Publié le 27-01-2022 à 08h00
C'est une œuvre tentaculaire, entamée en 2013 avec L'histoire de Samuel Beauclair. Romain Renard était alors un jeune père en devenir et interrogeait, à travers ce personnage, un romancier désabusé incapable d'encore pondre une ligne, les interrogations que faisait naître en lui cette paternité.
Le héros principal, pourtant, était ailleurs. Il s’agissait de Melvile, la bourgade rurale où avait choisi de s’installer Samuel. Un endroit poisseux et fascinant, avec ses grandes forêts sombres qui font vaguement penser à l’Amérique du Nord. En fait un lieu imaginaire où Romain Renard développe, depuis lors, une véritable saga. À l’histoire de Samuel Beauclair a ainsi succédé, en 2016, celle de Saul Miller, un quinquagénaire à la retraite qui y transmettra sa passion des étoiles à la petite Mia (après la paternité, la transmission: logique). Et voici que vient de paraître un ultime (?) volume consacré, lui, à celle de Ruth Jacob, une adolescente disparue trop tôt et dans des circonstances troubles.
Un point semble-t-il final, pour un récit de plus de 400 pages (!) dans lequel Paul Rivest, un quadra qui jadis passait ses étés sur place, y revient le temps de quelques jours afin d’expédier l’héritage de feu sa grand-mère avant que la ville, condamnée, ne soit engloutie par les flots du barrage voisin en construction.
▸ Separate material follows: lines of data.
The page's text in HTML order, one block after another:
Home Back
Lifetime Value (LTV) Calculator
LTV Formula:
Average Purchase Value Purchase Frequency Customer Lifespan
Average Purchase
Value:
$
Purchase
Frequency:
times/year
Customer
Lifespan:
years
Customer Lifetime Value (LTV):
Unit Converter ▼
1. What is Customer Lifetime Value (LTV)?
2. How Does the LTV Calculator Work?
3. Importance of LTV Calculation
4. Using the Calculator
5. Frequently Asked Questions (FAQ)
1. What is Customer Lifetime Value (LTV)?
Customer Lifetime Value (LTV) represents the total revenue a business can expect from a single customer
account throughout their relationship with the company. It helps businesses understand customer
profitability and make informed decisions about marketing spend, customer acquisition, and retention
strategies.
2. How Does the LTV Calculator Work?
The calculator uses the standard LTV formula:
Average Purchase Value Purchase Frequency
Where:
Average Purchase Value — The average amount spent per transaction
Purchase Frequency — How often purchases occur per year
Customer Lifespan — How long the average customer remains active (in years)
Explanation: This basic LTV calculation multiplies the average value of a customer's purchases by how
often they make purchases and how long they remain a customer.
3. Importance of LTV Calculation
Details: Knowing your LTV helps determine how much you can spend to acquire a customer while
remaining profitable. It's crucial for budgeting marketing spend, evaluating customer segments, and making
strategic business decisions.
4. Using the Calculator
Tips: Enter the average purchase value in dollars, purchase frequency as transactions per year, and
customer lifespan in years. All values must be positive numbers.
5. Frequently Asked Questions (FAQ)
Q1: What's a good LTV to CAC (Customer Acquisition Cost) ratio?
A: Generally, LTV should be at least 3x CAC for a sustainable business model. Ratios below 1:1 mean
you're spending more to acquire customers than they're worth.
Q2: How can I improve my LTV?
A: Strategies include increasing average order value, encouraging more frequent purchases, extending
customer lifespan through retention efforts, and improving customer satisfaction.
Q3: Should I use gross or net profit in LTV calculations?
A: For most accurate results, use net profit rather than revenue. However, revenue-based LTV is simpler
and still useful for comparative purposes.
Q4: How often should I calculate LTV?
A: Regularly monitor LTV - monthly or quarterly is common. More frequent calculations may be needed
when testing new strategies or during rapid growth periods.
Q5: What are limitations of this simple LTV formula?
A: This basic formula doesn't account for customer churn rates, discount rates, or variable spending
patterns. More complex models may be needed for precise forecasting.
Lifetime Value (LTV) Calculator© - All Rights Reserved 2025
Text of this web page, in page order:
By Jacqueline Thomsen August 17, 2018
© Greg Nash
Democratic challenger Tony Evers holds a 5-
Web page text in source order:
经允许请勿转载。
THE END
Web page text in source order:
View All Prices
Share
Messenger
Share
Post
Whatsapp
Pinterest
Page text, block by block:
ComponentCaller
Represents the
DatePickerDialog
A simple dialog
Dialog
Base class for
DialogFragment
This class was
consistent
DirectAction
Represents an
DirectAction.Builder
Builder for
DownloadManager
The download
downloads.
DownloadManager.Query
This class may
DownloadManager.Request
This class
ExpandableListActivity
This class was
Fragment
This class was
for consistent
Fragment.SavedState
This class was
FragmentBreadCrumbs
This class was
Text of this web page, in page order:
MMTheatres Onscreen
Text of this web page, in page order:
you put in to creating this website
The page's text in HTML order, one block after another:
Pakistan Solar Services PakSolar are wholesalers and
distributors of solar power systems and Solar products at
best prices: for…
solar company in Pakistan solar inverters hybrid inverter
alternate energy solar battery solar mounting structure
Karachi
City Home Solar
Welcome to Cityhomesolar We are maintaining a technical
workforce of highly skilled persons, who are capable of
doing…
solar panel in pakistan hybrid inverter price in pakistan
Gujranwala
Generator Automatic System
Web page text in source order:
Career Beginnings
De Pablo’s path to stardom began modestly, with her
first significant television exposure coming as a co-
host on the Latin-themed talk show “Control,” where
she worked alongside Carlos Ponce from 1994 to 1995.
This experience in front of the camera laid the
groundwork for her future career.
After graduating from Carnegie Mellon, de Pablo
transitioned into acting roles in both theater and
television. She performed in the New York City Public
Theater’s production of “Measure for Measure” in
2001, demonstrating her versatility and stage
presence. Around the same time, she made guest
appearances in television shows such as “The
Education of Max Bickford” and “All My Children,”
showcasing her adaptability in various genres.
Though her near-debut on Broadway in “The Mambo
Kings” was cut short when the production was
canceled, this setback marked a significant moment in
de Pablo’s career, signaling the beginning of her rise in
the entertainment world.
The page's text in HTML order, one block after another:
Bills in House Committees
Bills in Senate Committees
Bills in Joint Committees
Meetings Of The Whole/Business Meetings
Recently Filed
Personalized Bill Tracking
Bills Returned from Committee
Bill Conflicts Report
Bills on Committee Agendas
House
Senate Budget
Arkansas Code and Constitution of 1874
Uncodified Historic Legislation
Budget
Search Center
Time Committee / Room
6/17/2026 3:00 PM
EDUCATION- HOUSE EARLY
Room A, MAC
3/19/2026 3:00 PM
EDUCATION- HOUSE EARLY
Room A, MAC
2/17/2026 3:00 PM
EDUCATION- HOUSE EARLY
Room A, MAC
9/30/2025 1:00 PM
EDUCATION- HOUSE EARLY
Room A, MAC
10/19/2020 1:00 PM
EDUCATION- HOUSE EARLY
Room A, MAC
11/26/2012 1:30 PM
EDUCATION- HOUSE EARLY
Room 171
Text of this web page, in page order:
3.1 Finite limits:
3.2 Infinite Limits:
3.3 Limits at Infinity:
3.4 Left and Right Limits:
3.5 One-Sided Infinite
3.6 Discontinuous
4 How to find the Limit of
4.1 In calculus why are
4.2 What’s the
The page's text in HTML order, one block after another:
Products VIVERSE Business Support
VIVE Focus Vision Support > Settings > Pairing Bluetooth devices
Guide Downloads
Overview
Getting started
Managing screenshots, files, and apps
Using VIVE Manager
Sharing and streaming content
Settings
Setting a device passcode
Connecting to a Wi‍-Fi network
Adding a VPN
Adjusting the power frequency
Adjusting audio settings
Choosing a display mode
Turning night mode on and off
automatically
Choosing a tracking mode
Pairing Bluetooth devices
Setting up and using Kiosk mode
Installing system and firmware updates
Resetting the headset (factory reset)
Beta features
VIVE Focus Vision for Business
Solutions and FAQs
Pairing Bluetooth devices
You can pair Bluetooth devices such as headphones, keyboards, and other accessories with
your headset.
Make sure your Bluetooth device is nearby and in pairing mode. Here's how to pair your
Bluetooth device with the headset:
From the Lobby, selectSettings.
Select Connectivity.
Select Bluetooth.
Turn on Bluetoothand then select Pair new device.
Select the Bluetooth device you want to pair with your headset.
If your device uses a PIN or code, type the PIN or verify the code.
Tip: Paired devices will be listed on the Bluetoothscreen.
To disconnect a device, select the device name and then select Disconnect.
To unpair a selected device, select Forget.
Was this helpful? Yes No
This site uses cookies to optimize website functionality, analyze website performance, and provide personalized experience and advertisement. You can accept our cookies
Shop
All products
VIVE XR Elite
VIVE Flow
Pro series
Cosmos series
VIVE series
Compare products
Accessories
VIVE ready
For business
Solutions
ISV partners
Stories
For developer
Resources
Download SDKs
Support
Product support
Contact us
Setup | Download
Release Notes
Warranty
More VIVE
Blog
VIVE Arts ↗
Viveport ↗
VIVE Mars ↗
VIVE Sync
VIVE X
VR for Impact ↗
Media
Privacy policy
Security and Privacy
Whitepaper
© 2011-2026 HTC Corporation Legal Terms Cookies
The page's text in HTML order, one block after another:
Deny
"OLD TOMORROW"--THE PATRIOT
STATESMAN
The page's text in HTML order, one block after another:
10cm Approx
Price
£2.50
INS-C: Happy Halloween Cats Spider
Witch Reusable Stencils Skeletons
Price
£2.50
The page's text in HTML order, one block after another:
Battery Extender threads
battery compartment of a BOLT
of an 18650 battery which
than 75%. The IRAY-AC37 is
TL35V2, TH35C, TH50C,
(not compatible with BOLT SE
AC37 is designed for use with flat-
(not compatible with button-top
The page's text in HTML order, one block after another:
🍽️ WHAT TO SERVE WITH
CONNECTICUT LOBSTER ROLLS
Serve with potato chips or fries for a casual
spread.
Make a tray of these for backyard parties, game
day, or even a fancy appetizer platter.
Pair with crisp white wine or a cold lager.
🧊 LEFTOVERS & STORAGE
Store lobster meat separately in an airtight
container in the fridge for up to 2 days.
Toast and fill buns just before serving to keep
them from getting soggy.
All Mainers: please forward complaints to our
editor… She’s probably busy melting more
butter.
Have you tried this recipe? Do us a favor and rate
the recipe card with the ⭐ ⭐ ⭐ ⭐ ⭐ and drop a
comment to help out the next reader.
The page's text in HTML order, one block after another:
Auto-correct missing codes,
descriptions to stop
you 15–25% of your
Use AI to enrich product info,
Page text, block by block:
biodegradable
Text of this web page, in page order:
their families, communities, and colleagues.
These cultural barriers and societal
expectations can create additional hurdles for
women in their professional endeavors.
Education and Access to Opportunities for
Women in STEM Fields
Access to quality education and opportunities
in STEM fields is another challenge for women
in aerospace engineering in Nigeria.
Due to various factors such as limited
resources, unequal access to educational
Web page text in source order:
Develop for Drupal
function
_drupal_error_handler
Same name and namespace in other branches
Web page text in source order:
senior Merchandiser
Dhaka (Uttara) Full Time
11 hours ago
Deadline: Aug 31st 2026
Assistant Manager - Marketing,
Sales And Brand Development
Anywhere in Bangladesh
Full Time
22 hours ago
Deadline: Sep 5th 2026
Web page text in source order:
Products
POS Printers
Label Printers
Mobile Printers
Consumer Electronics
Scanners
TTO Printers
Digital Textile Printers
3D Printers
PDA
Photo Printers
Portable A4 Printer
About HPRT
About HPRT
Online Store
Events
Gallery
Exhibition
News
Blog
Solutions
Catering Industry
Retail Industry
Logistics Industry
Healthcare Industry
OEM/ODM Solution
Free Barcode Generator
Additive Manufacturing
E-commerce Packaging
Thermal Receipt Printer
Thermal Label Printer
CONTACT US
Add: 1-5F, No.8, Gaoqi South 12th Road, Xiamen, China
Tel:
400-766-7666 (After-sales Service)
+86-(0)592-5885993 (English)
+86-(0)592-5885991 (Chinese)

Une formalité douloureuse pour un homme qui vécut, là-bas, une passion puis un drame intime dont il ne s’est jamais véritablement remis…
La grande force de Melvile est une forme de liberté laissée au lecteur puisque chaque tome peut être lu indépendamment des autres, les faits se déroulant toujours à la même époque et s'articulant autour d'un incendie de sinistre mémoire, qui aura durablement marqué la région et ses habitants. Si bien qu'il n'est pas rare de voir certains personnages se croiser, ajoutant des strates de compréhension aux intrigues développées par Romain Renard.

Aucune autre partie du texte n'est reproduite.